Chitra Ramaswamy 

‘A wrong move means instant death’: how to power your home with a hacked car battery

You need $20,000, plenty of time – and an iron nerve. But is ripping up a Tesla car and adapting its battery the future of cheap, sustainable home power?
  
  

Jason Hughes with one of his Tesla batteries.
Jason Hughes with one of his Tesla batteries. Photograph: Bloomberg via Getty Images Photograph: /Bloomberg via Getty Images

In a small garage in suburban New Jersey, a man has hacked an electric car battery. And used it not, as you might imagine, to solve the energy crisis or time-travel a DeLorean back to 1955 … but to power his own home. Employing nothing more than a battery the size of a single mattress, some unfathomable technological wizardry, a year of his time and $20,000, Jason Hughes has managed to store energy from his solar-power system, meaning he can blow-dry his hair, charge his mobile phone, and stick the kettle on after Better Call Saul, all thanks to an out of whack Tesla Model S.

It may sound like a more extreme way to go off-grid than putting your name down for an allotment but batteries are having their moment in the sun. (Not the actual sun; that would make them explode.) Tech giants, startups and hackers are all doing their bit to jumpstart the humble battery’s fortunes and transform the way we use and store energy at a global level.

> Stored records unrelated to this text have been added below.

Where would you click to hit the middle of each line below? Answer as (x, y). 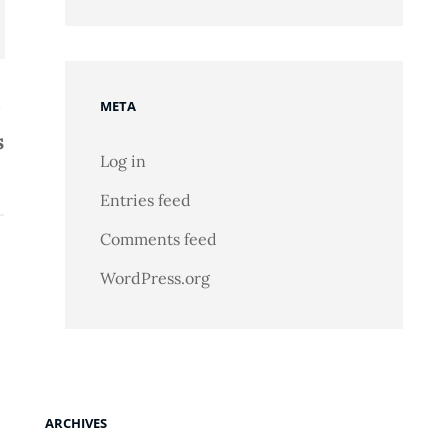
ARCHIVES (75, 423)
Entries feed (145, 200)
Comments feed (158, 239)
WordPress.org (154, 278)
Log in (122, 161)
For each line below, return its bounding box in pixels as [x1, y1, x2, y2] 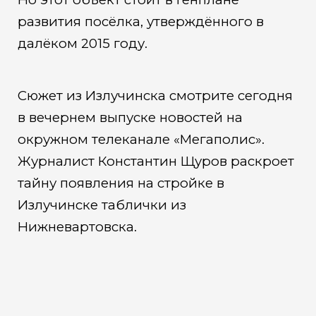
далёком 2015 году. [17, 35, 147, 51]
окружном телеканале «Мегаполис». [17, 131, 265, 148]
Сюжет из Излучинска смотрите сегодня [17, 87, 293, 104]
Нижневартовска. [17, 219, 137, 236]
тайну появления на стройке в [17, 175, 224, 192]
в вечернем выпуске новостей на [17, 109, 243, 126]
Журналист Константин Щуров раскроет [17, 153, 294, 170]
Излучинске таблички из [17, 197, 186, 214]
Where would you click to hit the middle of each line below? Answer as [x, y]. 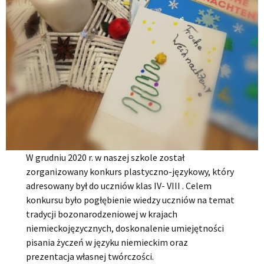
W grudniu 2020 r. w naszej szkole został [105, 158]
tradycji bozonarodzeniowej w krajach [102, 214]
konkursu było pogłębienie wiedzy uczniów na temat [131, 200]
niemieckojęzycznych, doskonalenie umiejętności [125, 228]
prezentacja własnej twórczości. [90, 257]
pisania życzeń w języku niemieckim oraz [107, 242]
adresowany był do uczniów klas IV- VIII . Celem [119, 186]
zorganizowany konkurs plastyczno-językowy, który [130, 172]
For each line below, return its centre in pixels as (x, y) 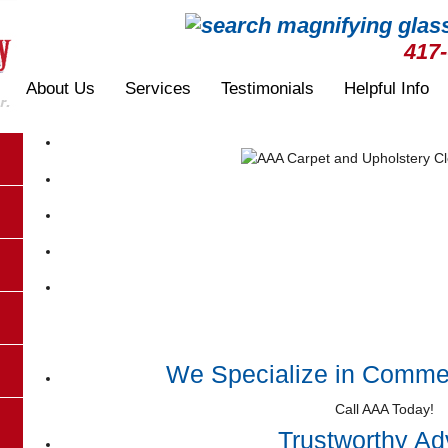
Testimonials (267, 89)
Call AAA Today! (385, 408)
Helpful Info (386, 89)
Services (157, 89)
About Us (60, 89)
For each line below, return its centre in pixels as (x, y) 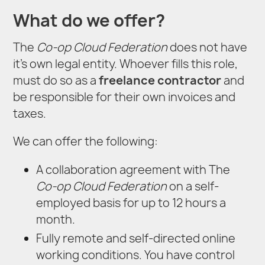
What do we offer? (89, 21)
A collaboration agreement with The (133, 169)
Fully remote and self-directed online (135, 239)
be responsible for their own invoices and (125, 97)
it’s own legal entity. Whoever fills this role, (126, 64)
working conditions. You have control (135, 255)
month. (55, 219)
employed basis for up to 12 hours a (131, 203)
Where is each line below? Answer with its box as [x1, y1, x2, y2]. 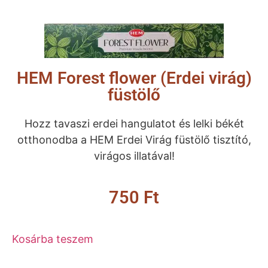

The electric car company Tesla, with investment from Panasonic, is behind the world’s first Gigafactory, a $5bn powerhouse in the Nevada desert set to open in 2020 and dedicated to doubling the world’s production of lithium-ion batteries. These are the batteries that power mobile phones and electric cars and haven’t evolved much since their invention in 1991 by Sony. The aim is to mass produce them just as Henry Ford did with automobiles, halving battery prices by 2020. Just think. “Range anxiety” (the fear electric car drivers experience, knowing they will soon need to recharge), the rage that comes with needing to charge your mobile phone more regularly than you feed yourself and the confusion over whether we should keep laptops plugged in during use or not – all this could be relegated to the past.

So how easy is it to hack a car battery? Not very. A slew of boring time-lapse YouTube videos in which you can watch a man take a battery apart – slowly, meticulously, and incomprehensibly – reveal you would have more luck trying to fashion a flux capacitor out of a pair of tights. On the website hackaday.com, a Tesla battery hacker, when asked about the difficulties of tearing down the pack, replied that “a wrong move … could mean instant death”. Best not try.

Chances are we won’t need to anyway. Earlier this year Tesla’s chief executive Elon Musk confirmed the company was also working on a battery pack for the home which should go into production within the next six months. Capable of storing energy from solar or wind, the battery could be the missing link between renewable energy and your average homeowner who is never going to end up on Grand Designs but wouldn’t mind going a bit more off-grid. Though prices aren’t yet known, many believe the new technology will save on utility bills. And until the future arrives, we’ll always have the Tesla Model S.